In Search of a Unifying Theory for Image Interpretation
Department of Applied Mathematics and Statistics
Center for Imaging Science
The Johns Hopkins University
Image interpretation, which is effortless and instantaneous for human beings, is the grand challenge of computer vision. The dream is to build a "description machine" which produces a rich semantic description of the underlying scene, including the names and poses of the objects that are present, even "recognizing" other things, such as actions and context. Accuracy entails invariance to transformations which preserve semantic labels. Also, such a machine should learn and run efficiently. Many would argue that we are at best inching towards this goal; certainly algorithms and strategies abound for sub-tasks and some generic tools have been honed. All of this will be amply illustrated in the first part of the talk. But what about a unifying theory, such as the one Shannon provided for communication -- one which achieves abstraction and still guides the development of practical algorithms? Might this accelerate progress? Mathematical frameworks are advanced from time to time, but none is yet widely accepted, and none clearly points the way to closing the gap with biological vision. There might be some lessons from information theory, for example thinking about representation and processing at the same time. I will argue that hierarchical structures should be at the core of such a theory and support this claim by summarizing several theoretical results about the efficiency of hierarchical search and representation.

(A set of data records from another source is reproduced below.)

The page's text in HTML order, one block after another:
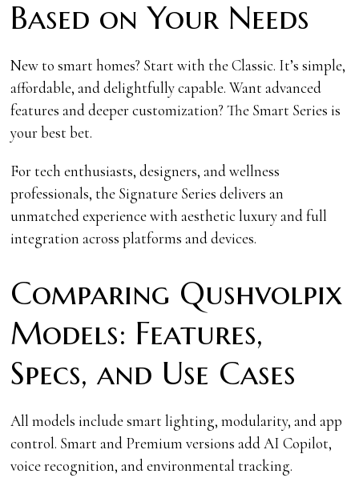
Based on Your Needs
New to smart homes? Start with the Classic. It’s simple,
affordable, and delightfully capable. Want advanced
features and deeper customization? The Smart Series is
your best bet.
For tech enthusiasts, designers, and wellness
professionals, the Signature Series delivers an
unmatched experience with aesthetic luxury and full
integration across platforms and devices.
Comparing Qushvolpix
Models: Features,
Specs, and Use Cases
All models include smart lighting, modularity, and app
control. Smart and Premium versions add AI Copilot,
voice recognition, and environmental tracking.

Donald Geman received the BA degree in English literature from the University of Illinois in 1965 and the PhD degree in mathematics from Northwestern University in 1970. He joined the Department of Mathematics and Statistics at the University of Massachusetts-Amherst in 1970, where he became a "Distinguished University Professor." In 2001, he moved to The Johns Hopkins University, where he is currently a professor in the Department of Applied Mathematics and Statistics and a member of the Center for Imaging Science in the Whitaker Institute. Visiting appointments include those at the University of North Carolina (1976-1977), Brown University (1991-1992), Ecole Polytechnique (1997-1999), and Ecole Normale Superieure-Cachan (2000-2003). His current research interests include computational vision, statistical and sequential learning, and bioinformatics.